— What the task requires —
If pictures appear among the lines below, leave them out while you return exactly the lines from the one with "using (140, 81)" through the one with "Someone just wants".

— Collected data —
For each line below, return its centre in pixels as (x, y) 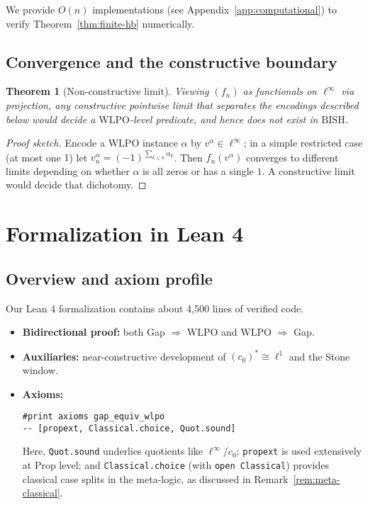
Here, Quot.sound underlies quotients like (113, 451)
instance (160, 143)
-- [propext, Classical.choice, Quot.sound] (129, 428)
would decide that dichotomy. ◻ (76, 185)
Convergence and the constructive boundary (172, 61)
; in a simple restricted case (303, 143)
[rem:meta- (317, 478)
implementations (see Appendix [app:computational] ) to (214, 9)
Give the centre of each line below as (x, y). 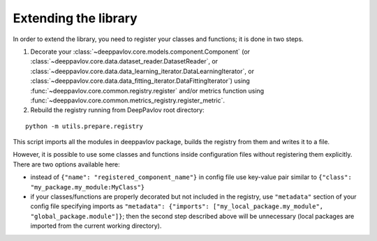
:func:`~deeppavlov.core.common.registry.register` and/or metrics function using (147, 91)
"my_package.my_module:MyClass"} (88, 187)
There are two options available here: (66, 164)
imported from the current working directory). (96, 226)
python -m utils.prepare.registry (84, 126)
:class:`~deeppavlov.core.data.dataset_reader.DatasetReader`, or (124, 61)
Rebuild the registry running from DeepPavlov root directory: (118, 110)
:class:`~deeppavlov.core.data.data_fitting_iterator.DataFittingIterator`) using (140, 81)
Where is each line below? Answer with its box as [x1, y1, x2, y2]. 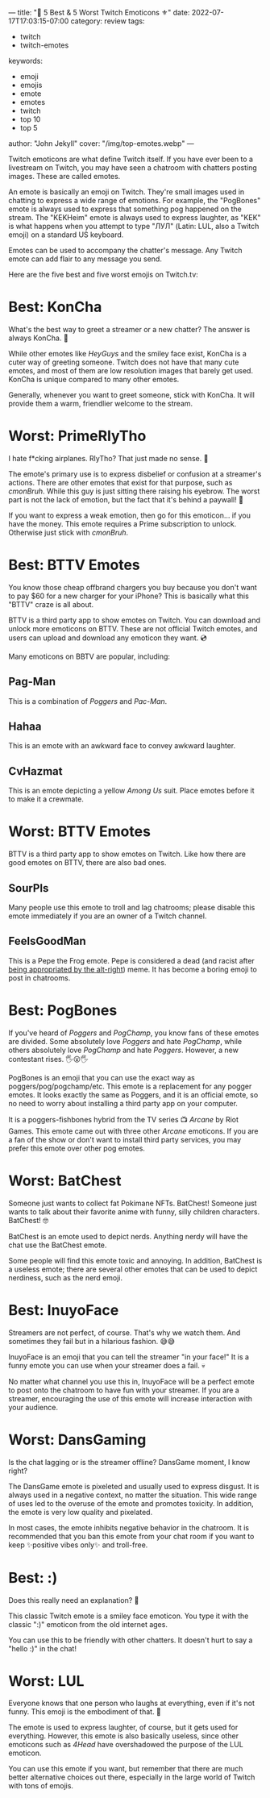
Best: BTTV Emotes [8, 556, 141, 574]
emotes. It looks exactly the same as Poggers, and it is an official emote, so [8, 1089, 259, 1100]
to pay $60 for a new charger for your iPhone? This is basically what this [8, 591, 250, 601]
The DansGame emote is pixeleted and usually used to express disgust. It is [8, 1481, 260, 1491]
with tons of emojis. [8, 1781, 74, 1791]
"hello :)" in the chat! [8, 1643, 77, 1653]
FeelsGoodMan [8, 934, 86, 948]
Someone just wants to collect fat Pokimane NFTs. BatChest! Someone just [8, 1198, 257, 1208]
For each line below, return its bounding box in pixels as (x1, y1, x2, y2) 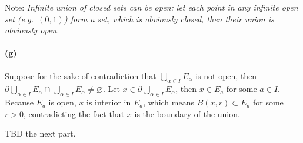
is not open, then (195, 69, 257, 81)
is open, (48, 96, 76, 108)
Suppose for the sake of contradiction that (5, 69, 157, 81)
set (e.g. (5, 12, 34, 25)
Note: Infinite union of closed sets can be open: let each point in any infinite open (5, 1, 298, 13)
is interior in (86, 96, 131, 108)
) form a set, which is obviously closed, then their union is (64, 12, 274, 25)
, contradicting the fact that (23, 107, 125, 120)
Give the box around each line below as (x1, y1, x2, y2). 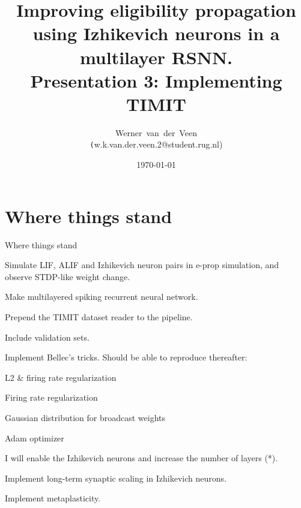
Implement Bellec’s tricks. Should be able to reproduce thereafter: (5, 351, 248, 363)
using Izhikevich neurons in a (32, 21, 280, 46)
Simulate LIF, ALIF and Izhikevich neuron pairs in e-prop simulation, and (5, 258, 279, 271)
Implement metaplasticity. (5, 492, 101, 504)
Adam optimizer (5, 431, 64, 444)
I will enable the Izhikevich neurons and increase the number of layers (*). (5, 452, 278, 464)
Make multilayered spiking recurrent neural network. (5, 290, 198, 303)
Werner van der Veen (115, 126, 197, 139)
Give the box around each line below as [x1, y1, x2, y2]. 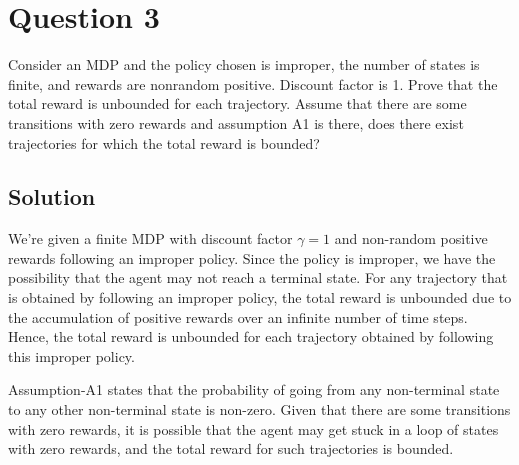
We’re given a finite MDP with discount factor [8, 228, 293, 249]
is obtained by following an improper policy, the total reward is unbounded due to [8, 287, 512, 308]
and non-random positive [334, 228, 488, 249]
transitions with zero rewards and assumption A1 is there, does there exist [8, 112, 464, 133]
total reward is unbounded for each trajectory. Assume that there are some [8, 93, 467, 114]
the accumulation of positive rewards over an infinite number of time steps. [8, 306, 468, 327]
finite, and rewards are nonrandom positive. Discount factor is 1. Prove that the [8, 73, 498, 94]
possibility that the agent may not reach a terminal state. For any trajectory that [8, 267, 508, 288]
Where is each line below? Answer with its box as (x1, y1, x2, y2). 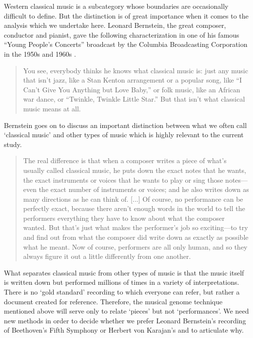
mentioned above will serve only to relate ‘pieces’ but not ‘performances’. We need (4, 306, 249, 316)
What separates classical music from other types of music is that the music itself (4, 267, 244, 277)
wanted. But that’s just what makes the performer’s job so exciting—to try (23, 222, 248, 232)
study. (4, 139, 22, 149)
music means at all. (23, 103, 81, 113)
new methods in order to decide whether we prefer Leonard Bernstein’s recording (4, 315, 246, 325)
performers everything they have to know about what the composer (23, 212, 225, 223)
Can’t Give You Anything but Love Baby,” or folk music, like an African (23, 84, 240, 94)
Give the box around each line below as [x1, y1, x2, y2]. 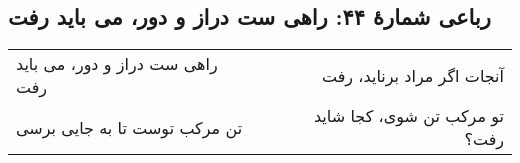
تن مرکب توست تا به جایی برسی [16, 115, 243, 139]
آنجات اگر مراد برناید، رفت [321, 63, 504, 87]
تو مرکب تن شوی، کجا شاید [313, 104, 504, 128]
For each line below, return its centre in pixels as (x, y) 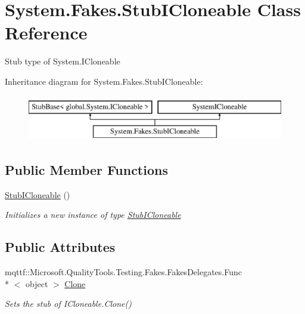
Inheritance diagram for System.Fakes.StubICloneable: (104, 81)
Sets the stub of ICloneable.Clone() (68, 304)
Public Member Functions (86, 170)
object (37, 283)
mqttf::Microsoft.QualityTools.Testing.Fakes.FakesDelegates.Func (123, 272)
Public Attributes (60, 247)
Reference (46, 33)
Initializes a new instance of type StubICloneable (93, 215)
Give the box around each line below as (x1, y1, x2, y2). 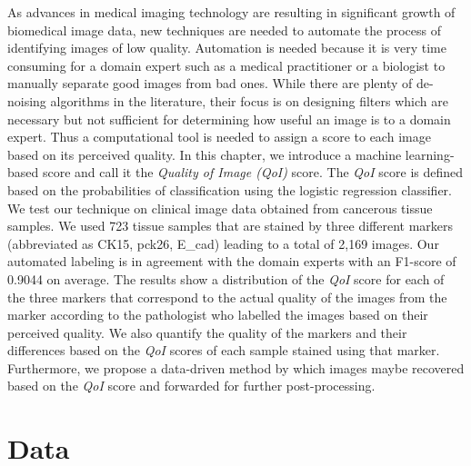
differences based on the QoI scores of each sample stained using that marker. (7, 341, 440, 360)
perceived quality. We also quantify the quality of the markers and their (7, 322, 407, 342)
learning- (405, 144, 455, 164)
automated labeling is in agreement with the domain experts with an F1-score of (7, 252, 456, 271)
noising (7, 91, 46, 110)
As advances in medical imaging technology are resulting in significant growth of (7, 3, 456, 21)
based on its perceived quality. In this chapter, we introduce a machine (7, 144, 402, 164)
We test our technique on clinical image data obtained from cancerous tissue (7, 198, 433, 217)
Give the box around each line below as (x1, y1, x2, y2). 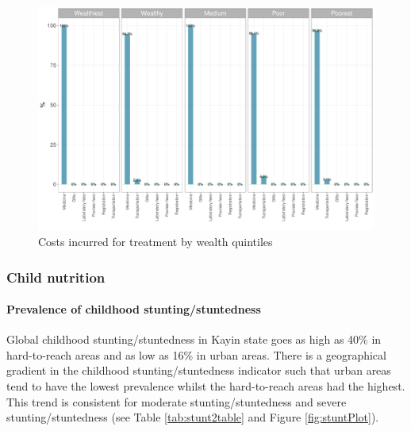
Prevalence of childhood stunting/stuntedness (6, 301, 261, 317)
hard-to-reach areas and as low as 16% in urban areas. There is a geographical (6, 346, 386, 363)
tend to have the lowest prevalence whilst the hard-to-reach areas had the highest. (6, 378, 405, 394)
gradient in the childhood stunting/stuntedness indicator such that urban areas (6, 362, 391, 379)
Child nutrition (6, 267, 106, 287)
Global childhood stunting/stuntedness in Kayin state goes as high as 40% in (6, 331, 382, 348)
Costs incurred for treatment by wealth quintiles (38, 233, 273, 249)
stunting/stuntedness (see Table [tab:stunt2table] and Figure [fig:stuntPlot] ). (6, 409, 379, 425)

— Exercise response —
:class:`~deeppavlov.core.data.data_fitting_iterator.DataFittingIterator`) using (140, 81)
Where is each line below? Answer with its box as [x1, y1, x2, y2]. 
Best: BTTV Emotes [8, 556, 141, 574]
emotes. It looks exactly the same as Poggers, and it is an official emote, so [8, 1089, 259, 1100]
to pay $60 for a new charger for your iPhone? This is basically what this [8, 591, 250, 601]
The DansGame emote is pixeleted and usually used to express disgust. It is [8, 1481, 260, 1491]
with tons of emojis. [8, 1781, 74, 1791]
"hello :)" in the chat! [8, 1643, 77, 1653]
FeelsGoodMan [8, 934, 86, 948]
Someone just wants to collect fat Pokimane NFTs. BatChest! Someone just [8, 1198, 257, 1208]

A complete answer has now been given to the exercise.